Monday, December 7, 2009

Inflation...what the...

I recently had a great conversation with a friend who is a financial planner. His feedback concerning inflation mirrored my opinions on where interest rates are heading in 2010.

One of the main indicators for inflation over the next year will be the price of oil. This opinion makes a lot of sense as it takes time for the increased cost of oil to show up in our groceries, plastic packaged items, toys and so on, even if the higher cost of oil shows up immediately at the pump. But the higher the cost of oil over a sustained amount of time, the more likely this will have an impact on our figures for inflation.

We'll likely see an increase in the price of oil sometime late next year as economies gain momentum. As a result we should expect inflation to start trickling into the system shortly after that, with the bulk of the increase in 2011. So for people wondering if they should renew their mortgages early or consider a variable rate, it's important to remember that the fixed rates will move up based on the expectations for inflation - so making a move before 2011 may be a wise decision.

With the Bank of Canada likely not to move their rates much until 2011, we may see a giant spread between variable and fixed mortgage rates. So don't take your eye off the ball if you want to have a fixed rate with a stable payment. Consider locking-in sometime around the summer of 2010.

Monday, November 16, 2009

Clear up debt for 2010: a great financial goal because of low rates

About a quarter of my mortgage practise consists of people who come to ask advice and help around paying off debt. Considering that a mortgage is normally a person’s largest liability, there are a couple of simple things you can do if you’re carrying balances on credit cards, or lines of credit.
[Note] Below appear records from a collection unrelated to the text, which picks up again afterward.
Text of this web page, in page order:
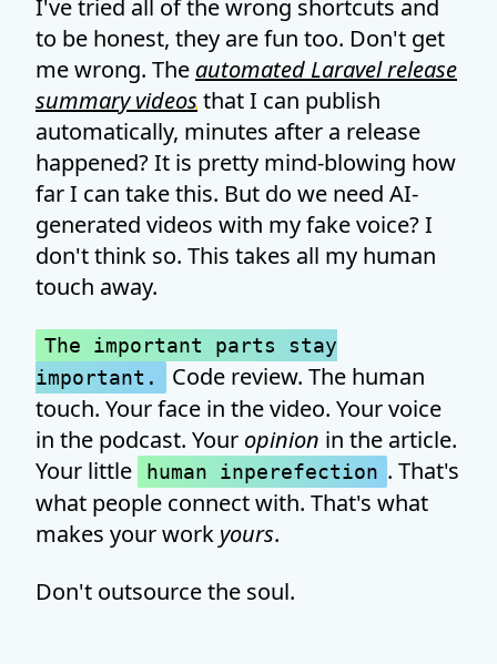
I've tried all of the wrong shortcuts and
to be honest, they are fun too. Don't get
me wrong. The automated Laravel release
summary videosthat I can publish
automatically, minutes after a release
happened? It is pretty mind-blowing how
far I can take this. But do we need AI-
generated videos with my fake voice? I
don't think so. This takes all my human
touch away.
The important parts stay
important.
Code review. The human
touch. Your face in the video. Your voice
in the podcast. Your opinion in the article.
Your little
human inperefection . That's
what people connect with. That's what
makes your work yours.
Don't outsource the soul.
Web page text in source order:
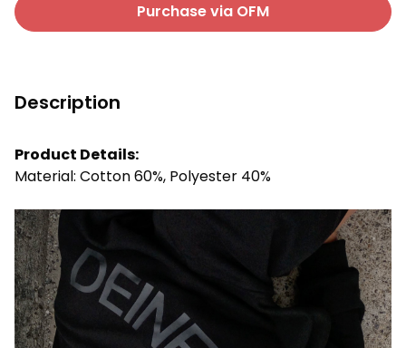
Purchase via OFM
Description
Product Details:
Material: Cotton 60%, Polyester 40%
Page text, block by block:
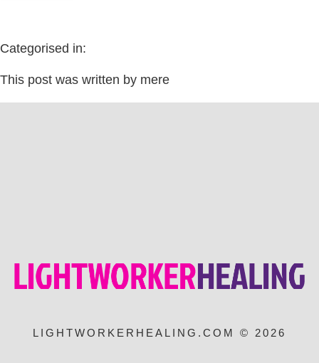
Categorised in:
This post was written by mere
LIGHTWORKERHEALING.COM © 2026
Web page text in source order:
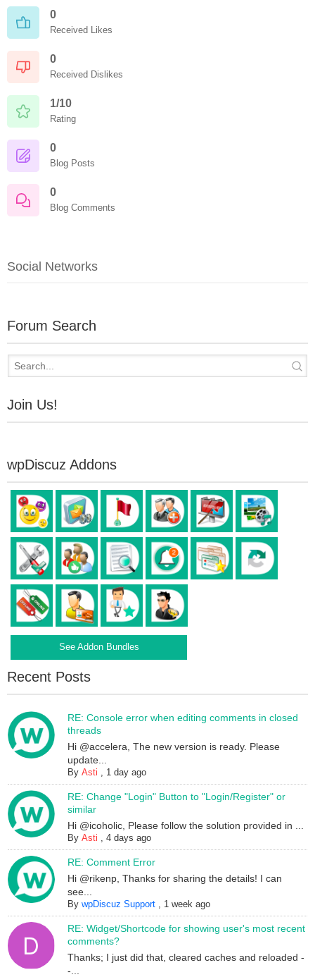
0
Received Likes
0
Received Dislikes
1/10
Rating
0
Blog Posts
0
Blog Comments
Social Networks
Forum Search
Join Us!
wpDiscuz Addons
See Addon Bundles
Recent Posts
RE: Console error when editing comments in closed
threads
Hi @accelera, The new version is ready. Please
update...
ByAsti , 1 day ago
RE: Change "Login" Button to "Login/Register" or
similar
Hi @icoholic, Please follow the solution provided in ...
ByAsti ,4 days ago
RE: Comment Error
Hi @rikenp, Thanks for sharing the details! I can
see...
BywpDiscuz Support , 1 week ago
RE: Widget/Shortcode for showing user's most recent
comments?
Thanks; I just did that, cleared caches and reloaded -
-...
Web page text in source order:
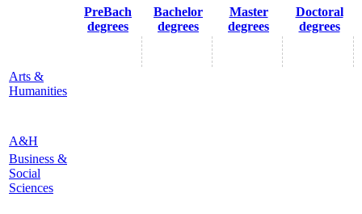
PreBach
degrees
Bachelor
degrees
Master
degrees
Doctoral
degrees
Arts &
Humanities
A&H
Business &
Social
Sciences
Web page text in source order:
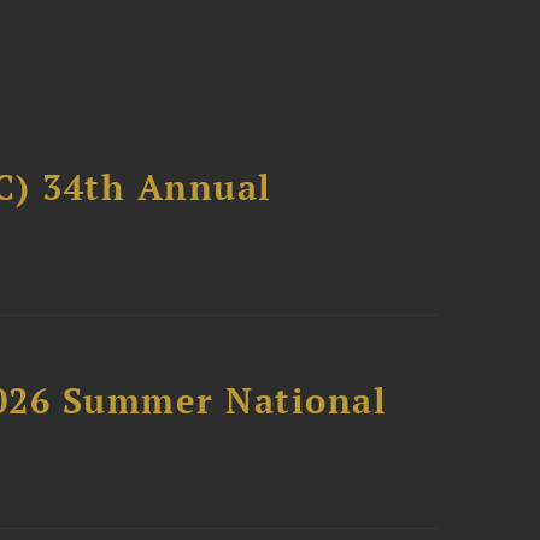
34th Annual
Summer National
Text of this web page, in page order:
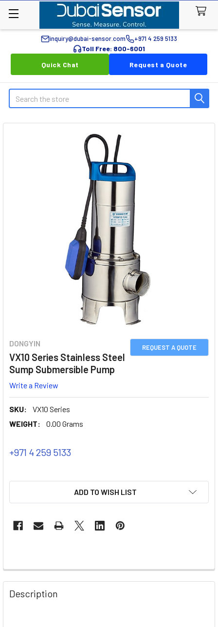
inquiry@dubai-sensor.com +971 4 259 5133
Toll Free: 800-6001
Quick Chat
Request a Quote
Search
REQUEST A QUOTE
DONGYIN
VX10 Series Stainless Steel
Sump Submersible Pump
Write a Review
SKU:
VX10 Series
WEIGHT:
0.00 Grams
+971 4 259 5133
ADD TO WISH LIST
Description
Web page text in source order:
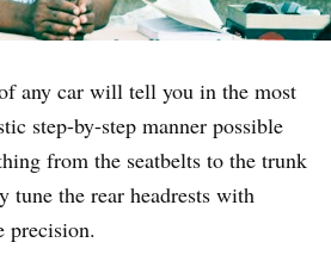
any car will tell you in the most
step-by-step manner possible
from the seatbelts to the trunk
tune the rear headrests with
precision.

With the recession affects lingering for another six to eight months, and overtime pay at many companies cut, consumer debt has steadily increased. The majority of individuals carry balances on credit cards and lines-of-credit from month-to-month.

A financial focus to pay off debt in 2010 will give your personal balance sheet a boost and increase your net worth.

Here are a few ideas:

1. Pay off higher-interest debt first
Paying-off higher interest debt first such as credit cards is a good approach to paying down consumer debt. The interest rates on credit cards is normally much higher than on debt that is secured by a property (such has a mortgage) or a loan on a vehicle. The reason is that the greatest incidence on credit defaults occurs on credit cards.

If you have a budget that’s aggressive to allow you to pay-off the debt in a few months, you may want to consider consolidating all your debt onto the card or line-of-credit that has the lowest interest because it will save you money. However, beware of credit-cards that offer low-interest payments for the first months.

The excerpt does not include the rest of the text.